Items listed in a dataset
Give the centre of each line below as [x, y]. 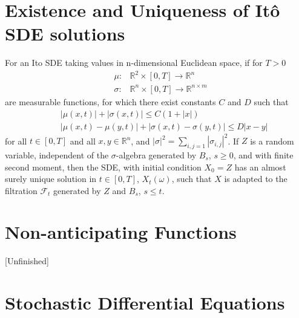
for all [16, 141]
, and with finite [263, 154]
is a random [272, 141]
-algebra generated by [156, 154]
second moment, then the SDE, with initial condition [103, 167]
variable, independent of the [57, 154]
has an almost [260, 167]
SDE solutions [65, 34]
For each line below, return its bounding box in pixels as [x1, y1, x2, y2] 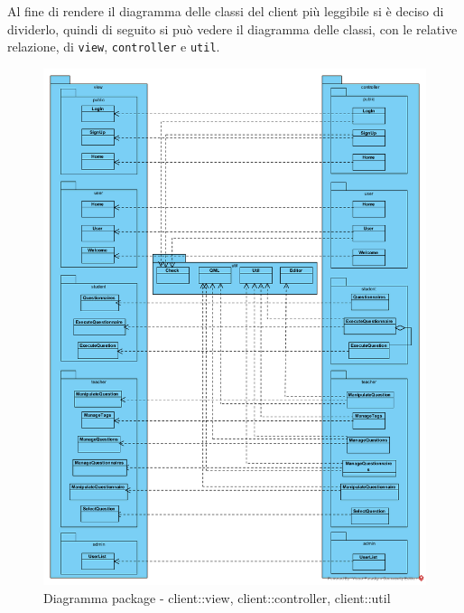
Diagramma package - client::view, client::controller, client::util [43, 588, 391, 607]
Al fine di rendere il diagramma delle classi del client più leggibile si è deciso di [7, 2, 444, 20]
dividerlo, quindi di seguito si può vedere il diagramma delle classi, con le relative [7, 19, 458, 38]
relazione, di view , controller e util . [7, 37, 220, 56]
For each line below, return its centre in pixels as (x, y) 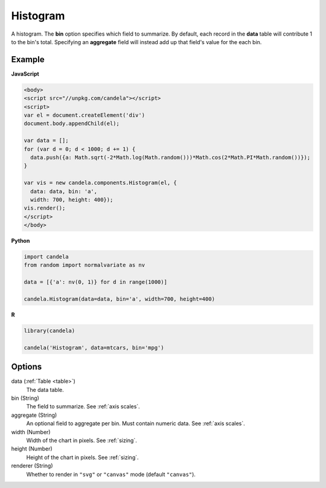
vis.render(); (45, 208)
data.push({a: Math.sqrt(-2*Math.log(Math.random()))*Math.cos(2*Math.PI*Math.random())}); (171, 157)
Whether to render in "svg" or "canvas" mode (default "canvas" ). (111, 474)
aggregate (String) (34, 415)
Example (28, 59)
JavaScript (25, 74)
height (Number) (32, 449)
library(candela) (50, 330)
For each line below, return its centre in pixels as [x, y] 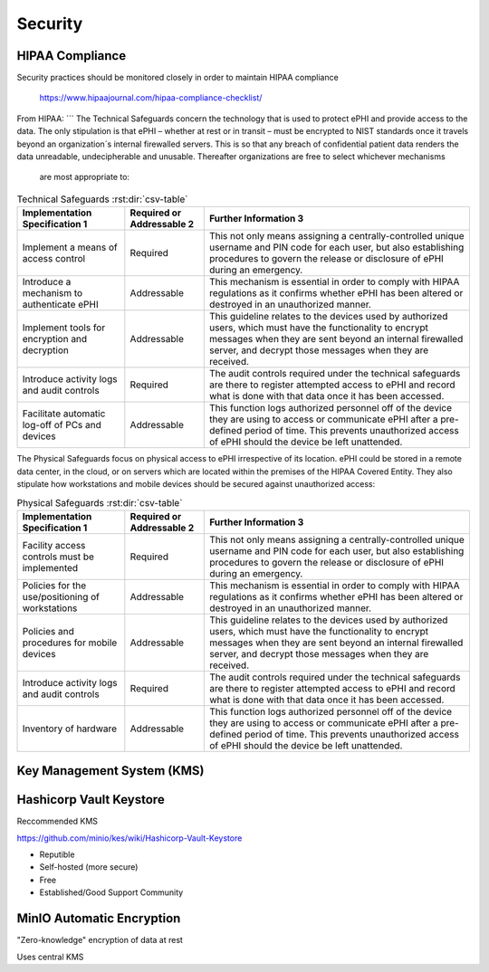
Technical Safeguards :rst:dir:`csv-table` [102, 199]
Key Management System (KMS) [110, 771]
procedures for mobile [70, 643]
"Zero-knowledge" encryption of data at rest [100, 940]
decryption [46, 350]
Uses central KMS [50, 957]
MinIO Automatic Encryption [99, 919]
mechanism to [53, 293]
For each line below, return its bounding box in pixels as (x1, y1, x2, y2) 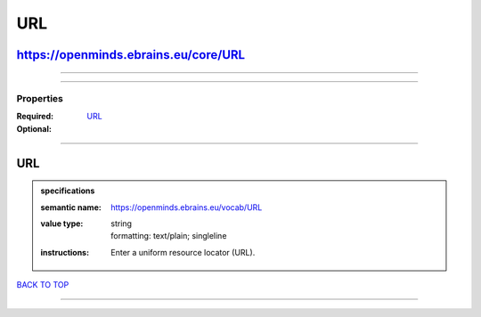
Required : (16, 111, 53, 122)
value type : (40, 218, 84, 229)
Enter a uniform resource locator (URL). (110, 247, 256, 257)
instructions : (40, 247, 89, 257)
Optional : (16, 123, 53, 134)
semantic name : (40, 201, 102, 213)
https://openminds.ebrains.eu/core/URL (16, 47, 245, 62)
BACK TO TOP (16, 280, 69, 290)
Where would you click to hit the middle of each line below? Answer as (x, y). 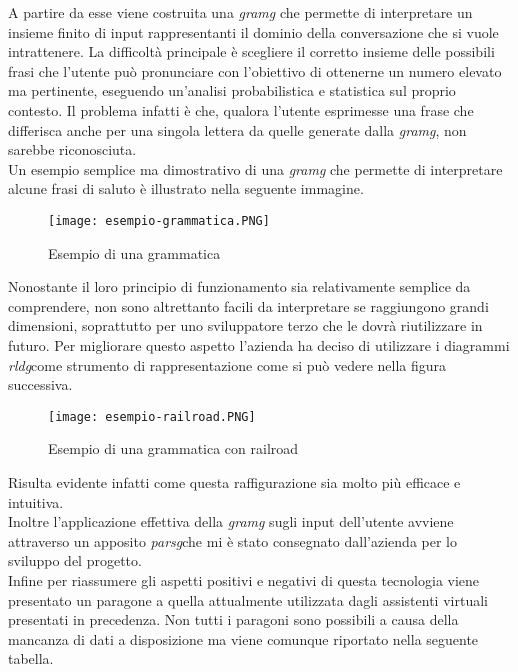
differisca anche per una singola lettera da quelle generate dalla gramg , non (237, 129)
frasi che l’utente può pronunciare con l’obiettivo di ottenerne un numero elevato (255, 70)
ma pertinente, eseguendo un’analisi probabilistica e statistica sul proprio (232, 90)
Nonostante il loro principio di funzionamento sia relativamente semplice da (239, 286)
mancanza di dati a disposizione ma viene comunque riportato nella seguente (243, 638)
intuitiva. (36, 501)
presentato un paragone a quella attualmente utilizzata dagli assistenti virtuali (248, 599)
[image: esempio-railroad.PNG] (152, 416)
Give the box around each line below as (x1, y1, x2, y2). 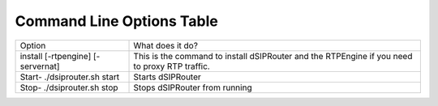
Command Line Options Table (15, 12, 218, 30)
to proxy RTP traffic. (133, 61, 210, 72)
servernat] (19, 61, 60, 72)
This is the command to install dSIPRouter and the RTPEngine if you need (133, 50, 413, 61)
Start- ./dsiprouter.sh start (19, 71, 120, 83)
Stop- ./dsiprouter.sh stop (19, 82, 118, 93)
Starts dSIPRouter (133, 71, 202, 83)
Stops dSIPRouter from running (133, 82, 252, 93)
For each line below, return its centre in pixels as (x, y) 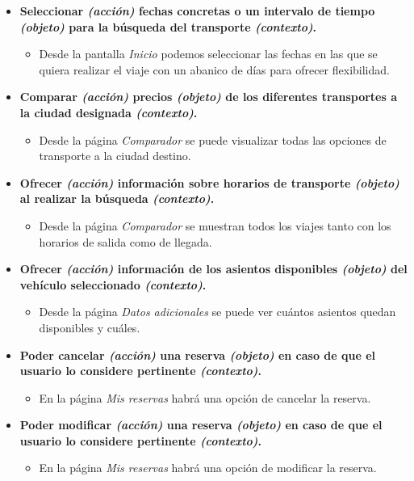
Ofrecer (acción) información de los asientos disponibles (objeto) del (213, 269)
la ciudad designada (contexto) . (109, 112)
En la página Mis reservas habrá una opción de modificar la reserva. (208, 468)
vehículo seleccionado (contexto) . (113, 284)
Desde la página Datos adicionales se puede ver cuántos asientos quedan (217, 312)
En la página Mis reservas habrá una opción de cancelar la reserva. (205, 397)
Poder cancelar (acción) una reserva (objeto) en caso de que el (198, 354)
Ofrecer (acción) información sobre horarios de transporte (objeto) (209, 182)
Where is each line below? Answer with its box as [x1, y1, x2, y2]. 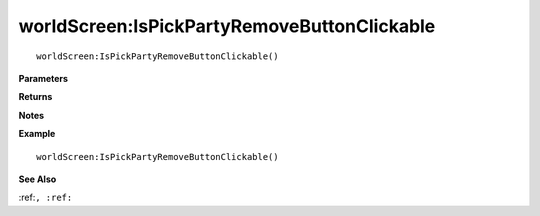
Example [18, 128, 56, 140]
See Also [18, 173, 57, 185]
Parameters [18, 72, 69, 84]
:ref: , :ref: [18, 191, 73, 204]
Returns [18, 91, 53, 103]
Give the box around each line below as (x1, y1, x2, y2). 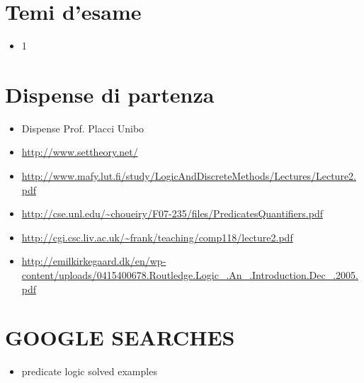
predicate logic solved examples (21, 364, 157, 379)
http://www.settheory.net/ (21, 144, 138, 159)
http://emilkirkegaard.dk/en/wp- (21, 253, 166, 268)
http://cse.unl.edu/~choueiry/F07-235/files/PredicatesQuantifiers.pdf (21, 206, 323, 221)
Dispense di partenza (5, 79, 215, 108)
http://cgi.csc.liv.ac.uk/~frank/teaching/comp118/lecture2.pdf (21, 229, 293, 244)
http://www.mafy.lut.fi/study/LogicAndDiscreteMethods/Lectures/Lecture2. (21, 168, 356, 183)
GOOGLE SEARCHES (5, 323, 235, 352)
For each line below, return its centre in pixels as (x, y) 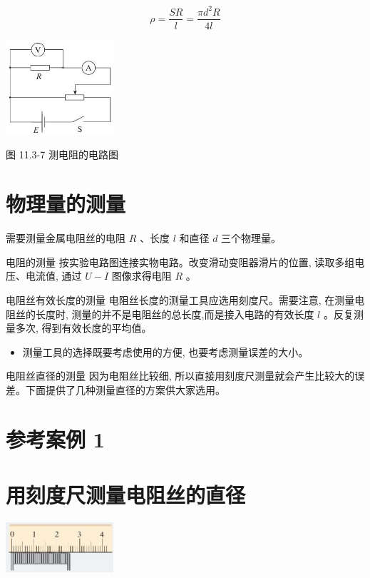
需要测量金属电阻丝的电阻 (66, 238)
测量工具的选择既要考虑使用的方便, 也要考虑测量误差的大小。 (165, 351)
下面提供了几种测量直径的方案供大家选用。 (125, 389)
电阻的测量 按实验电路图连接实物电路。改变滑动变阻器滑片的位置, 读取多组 (180, 262)
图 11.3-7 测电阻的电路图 (62, 154)
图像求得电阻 (142, 276)
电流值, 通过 (53, 276)
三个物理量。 (251, 238)
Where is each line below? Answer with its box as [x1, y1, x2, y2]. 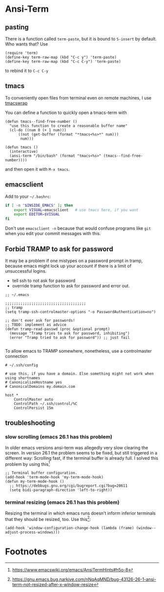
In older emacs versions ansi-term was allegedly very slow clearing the [5, 445, 148, 450]
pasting [5, 23, 29, 31]
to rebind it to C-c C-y [5, 68, 49, 73]
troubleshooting [5, 419, 55, 427]
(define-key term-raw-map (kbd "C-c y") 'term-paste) [5, 55, 117, 60]
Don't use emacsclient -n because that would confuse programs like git [5, 225, 151, 231]
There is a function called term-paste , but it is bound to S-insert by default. [5, 36, 157, 42]
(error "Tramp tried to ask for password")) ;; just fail [9, 335, 130, 340]
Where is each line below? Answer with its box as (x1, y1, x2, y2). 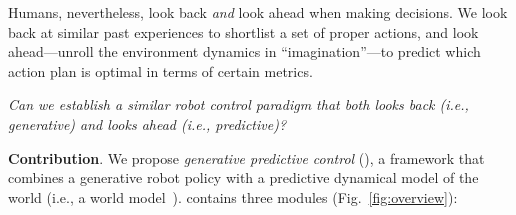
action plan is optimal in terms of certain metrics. (8, 60, 313, 81)
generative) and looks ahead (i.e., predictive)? (8, 113, 287, 134)
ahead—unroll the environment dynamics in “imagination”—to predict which (8, 41, 481, 62)
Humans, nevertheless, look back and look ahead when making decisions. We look (8, 2, 508, 22)
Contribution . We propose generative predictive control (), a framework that (8, 147, 485, 168)
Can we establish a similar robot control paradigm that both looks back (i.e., (8, 94, 469, 115)
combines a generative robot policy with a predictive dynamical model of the (8, 167, 479, 188)
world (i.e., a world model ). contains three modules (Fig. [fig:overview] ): (8, 186, 458, 207)
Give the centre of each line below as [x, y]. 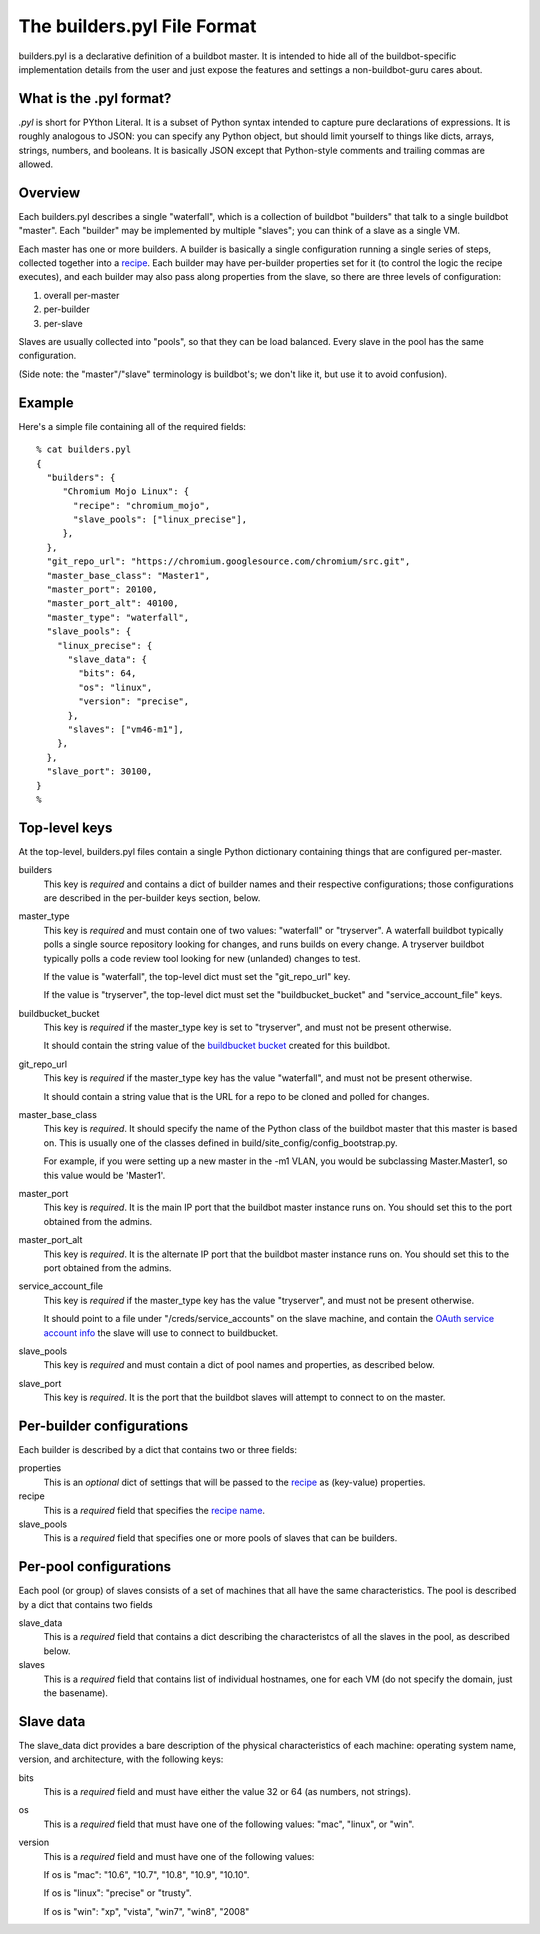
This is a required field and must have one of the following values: [179, 1856]
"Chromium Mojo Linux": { [126, 491]
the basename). [76, 1692]
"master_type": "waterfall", [118, 617]
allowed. [36, 164]
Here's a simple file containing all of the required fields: [132, 426]
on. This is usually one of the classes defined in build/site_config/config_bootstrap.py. [221, 1142]
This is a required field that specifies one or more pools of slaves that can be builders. [220, 1538]
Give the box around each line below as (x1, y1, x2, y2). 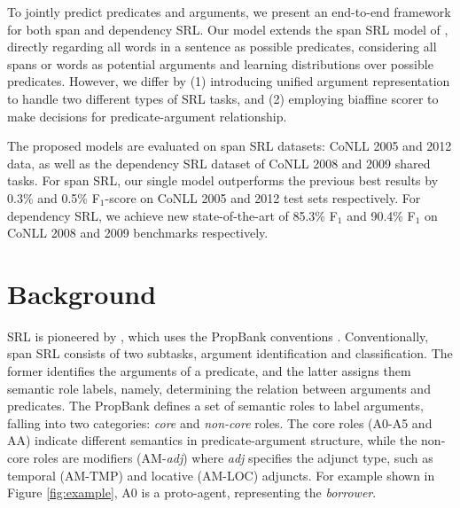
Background (7, 275, 157, 311)
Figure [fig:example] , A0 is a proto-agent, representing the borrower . (7, 483, 377, 502)
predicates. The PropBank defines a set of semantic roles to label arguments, (7, 396, 424, 415)
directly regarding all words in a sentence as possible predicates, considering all (7, 37, 437, 56)
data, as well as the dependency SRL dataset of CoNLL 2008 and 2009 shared (7, 153, 431, 172)
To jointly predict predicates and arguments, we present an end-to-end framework (7, 3, 451, 20)
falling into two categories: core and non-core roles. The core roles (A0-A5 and (7, 413, 433, 432)
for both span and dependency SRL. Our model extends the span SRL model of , (7, 20, 448, 38)
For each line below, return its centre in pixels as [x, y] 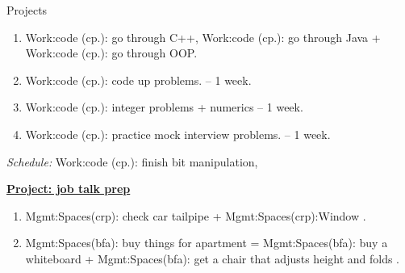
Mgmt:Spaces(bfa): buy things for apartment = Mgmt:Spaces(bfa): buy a [207, 243]
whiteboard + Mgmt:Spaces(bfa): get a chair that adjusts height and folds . [212, 258]
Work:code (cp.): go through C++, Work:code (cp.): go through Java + [203, 37]
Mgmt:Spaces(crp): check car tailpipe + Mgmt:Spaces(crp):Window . [196, 215]
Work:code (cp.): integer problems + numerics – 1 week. [164, 107]
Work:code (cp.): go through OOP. [111, 53]
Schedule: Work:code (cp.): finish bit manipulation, [132, 161]
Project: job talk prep [69, 189]

■ **What you have to do**: Only lines that include "default" belong in the answer; return them from the entries above.

■ **Answer section**:
Whether to render in "svg" or "canvas" mode (default "canvas" ). (111, 474)
There is a function called term-paste , but it is bound to S-insert by default. [5, 36, 157, 42]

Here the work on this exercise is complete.